== TASK ==
Retype the records below from their first line through the line holding "Tony Awards", including both ends and no pictures.

== SOURCE MATERIAL ==
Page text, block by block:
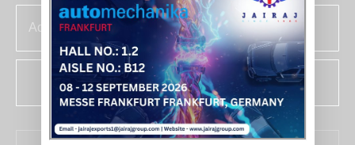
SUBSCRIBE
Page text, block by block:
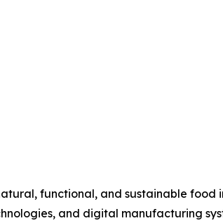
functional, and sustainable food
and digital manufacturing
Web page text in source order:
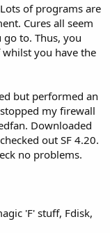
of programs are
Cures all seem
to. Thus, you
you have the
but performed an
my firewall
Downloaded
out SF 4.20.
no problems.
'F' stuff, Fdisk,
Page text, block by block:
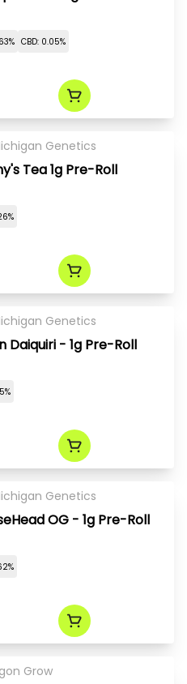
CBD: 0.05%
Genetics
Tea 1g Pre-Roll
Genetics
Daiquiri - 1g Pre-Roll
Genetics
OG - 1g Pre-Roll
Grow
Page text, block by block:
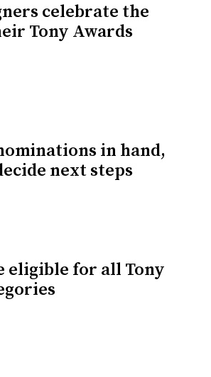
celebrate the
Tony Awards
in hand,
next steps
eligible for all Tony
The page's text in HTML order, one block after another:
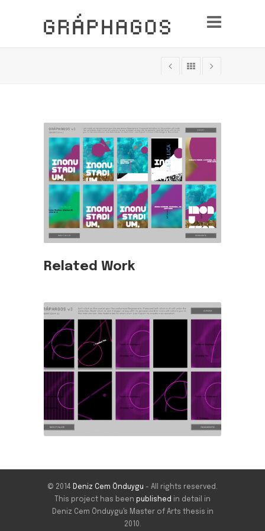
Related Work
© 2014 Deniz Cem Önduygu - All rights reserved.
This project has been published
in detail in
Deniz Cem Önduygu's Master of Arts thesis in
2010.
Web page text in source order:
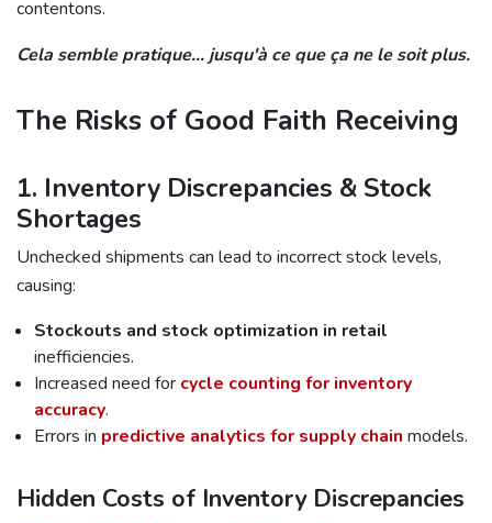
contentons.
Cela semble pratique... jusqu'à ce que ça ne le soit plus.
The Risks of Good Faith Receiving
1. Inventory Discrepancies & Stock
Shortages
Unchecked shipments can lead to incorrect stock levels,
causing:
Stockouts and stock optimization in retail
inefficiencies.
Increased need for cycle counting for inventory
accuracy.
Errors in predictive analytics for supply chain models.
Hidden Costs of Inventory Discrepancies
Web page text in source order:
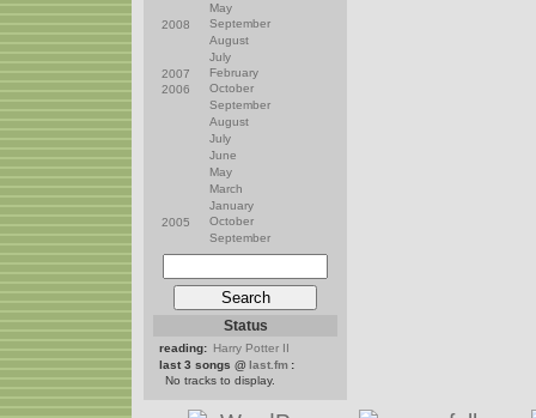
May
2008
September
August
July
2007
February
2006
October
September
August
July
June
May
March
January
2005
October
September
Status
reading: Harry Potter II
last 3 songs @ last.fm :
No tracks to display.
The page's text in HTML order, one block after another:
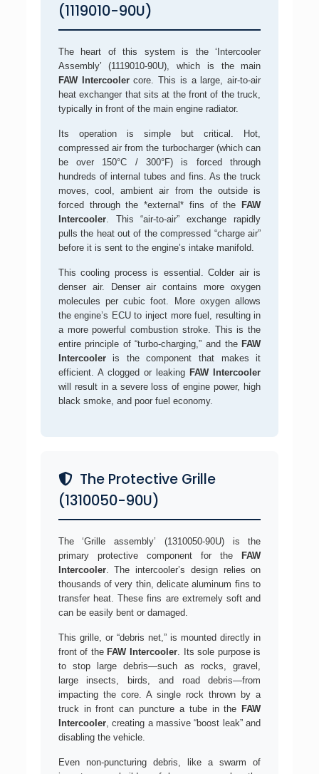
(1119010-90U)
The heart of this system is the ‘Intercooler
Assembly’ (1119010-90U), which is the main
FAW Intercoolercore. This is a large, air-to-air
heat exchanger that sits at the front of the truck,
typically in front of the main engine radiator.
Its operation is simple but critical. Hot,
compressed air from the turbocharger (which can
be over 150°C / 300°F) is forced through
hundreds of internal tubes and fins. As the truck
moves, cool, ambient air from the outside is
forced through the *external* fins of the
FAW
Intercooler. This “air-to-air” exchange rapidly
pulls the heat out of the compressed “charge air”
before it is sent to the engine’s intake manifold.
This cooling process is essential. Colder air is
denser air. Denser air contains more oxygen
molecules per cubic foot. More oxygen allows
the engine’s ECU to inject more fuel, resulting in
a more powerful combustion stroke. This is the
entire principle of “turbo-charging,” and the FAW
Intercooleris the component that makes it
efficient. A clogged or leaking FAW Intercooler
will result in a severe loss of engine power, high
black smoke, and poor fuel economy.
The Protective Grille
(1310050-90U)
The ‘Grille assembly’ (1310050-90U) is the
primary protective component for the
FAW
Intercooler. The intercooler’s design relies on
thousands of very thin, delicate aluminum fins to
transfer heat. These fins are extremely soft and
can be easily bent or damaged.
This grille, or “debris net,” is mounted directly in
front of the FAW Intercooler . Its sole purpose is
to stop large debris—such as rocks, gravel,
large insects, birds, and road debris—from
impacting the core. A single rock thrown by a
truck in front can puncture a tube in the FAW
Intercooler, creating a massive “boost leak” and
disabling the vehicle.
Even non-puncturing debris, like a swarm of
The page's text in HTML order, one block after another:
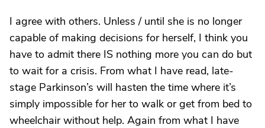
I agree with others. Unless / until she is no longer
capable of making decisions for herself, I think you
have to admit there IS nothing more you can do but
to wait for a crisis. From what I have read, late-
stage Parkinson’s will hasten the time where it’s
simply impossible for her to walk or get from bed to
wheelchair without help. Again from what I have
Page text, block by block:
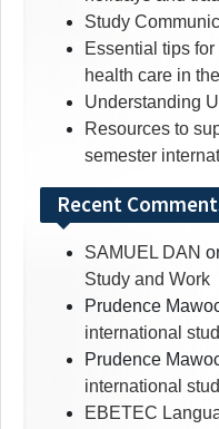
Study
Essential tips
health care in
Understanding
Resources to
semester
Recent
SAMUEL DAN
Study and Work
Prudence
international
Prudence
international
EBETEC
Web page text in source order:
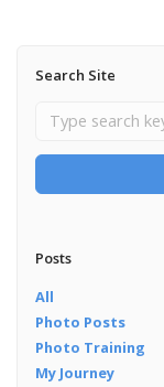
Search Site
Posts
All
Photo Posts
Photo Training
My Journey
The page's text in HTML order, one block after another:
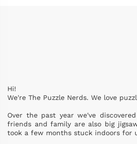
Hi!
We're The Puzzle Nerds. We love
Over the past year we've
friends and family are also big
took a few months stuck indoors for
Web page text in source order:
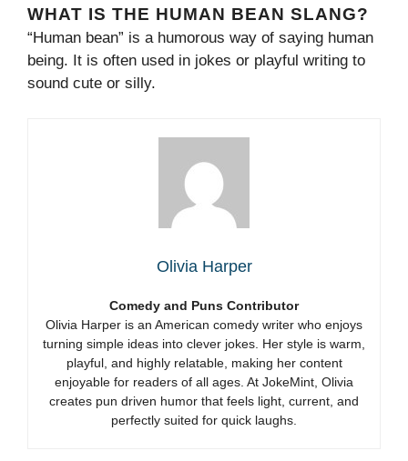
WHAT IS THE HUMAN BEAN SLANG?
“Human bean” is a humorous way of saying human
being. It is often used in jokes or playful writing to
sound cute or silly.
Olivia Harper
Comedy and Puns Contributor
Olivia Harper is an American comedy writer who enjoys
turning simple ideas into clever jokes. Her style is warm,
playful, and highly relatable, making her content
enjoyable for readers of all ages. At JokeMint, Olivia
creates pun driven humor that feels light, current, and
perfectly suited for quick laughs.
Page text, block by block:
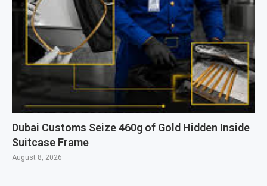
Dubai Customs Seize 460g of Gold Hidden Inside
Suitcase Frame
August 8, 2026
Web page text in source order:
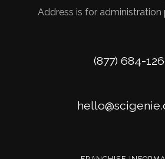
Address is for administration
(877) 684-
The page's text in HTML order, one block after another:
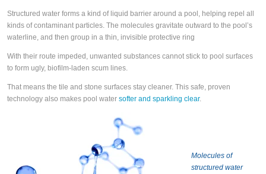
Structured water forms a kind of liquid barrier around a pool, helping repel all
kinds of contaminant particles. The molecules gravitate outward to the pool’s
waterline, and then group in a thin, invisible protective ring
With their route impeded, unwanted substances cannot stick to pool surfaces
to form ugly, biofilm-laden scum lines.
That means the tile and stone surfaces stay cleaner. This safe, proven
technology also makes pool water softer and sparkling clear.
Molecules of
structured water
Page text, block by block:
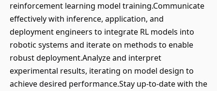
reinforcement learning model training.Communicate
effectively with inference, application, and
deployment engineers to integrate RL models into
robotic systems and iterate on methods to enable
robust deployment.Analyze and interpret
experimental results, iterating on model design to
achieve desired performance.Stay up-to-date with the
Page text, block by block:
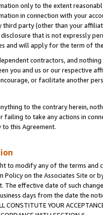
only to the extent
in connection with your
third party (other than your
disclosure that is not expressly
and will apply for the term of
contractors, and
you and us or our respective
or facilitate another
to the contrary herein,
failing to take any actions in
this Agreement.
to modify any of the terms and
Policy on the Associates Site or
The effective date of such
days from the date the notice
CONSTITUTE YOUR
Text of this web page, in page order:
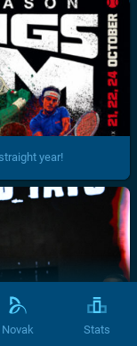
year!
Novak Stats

== EXERCISE OUTPUT ==
Page text, block by block:
SUBSCRIBE
Page text, block by block:
functional, and sustainable food
and digital manufacturing
Web page text in source order:
of programs are
Cures all seem
to. Thus, you
you have the
but performed an
my firewall
Downloaded
out SF 4.20.
no problems.
'F' stuff, Fdisk,
Page text, block by block:
CBD: 0.05%
Genetics
Tea 1g Pre-Roll
Genetics
Daiquiri - 1g Pre-Roll
Genetics
OG - 1g Pre-Roll
Grow
Page text, block by block:
celebrate the
Tony Awards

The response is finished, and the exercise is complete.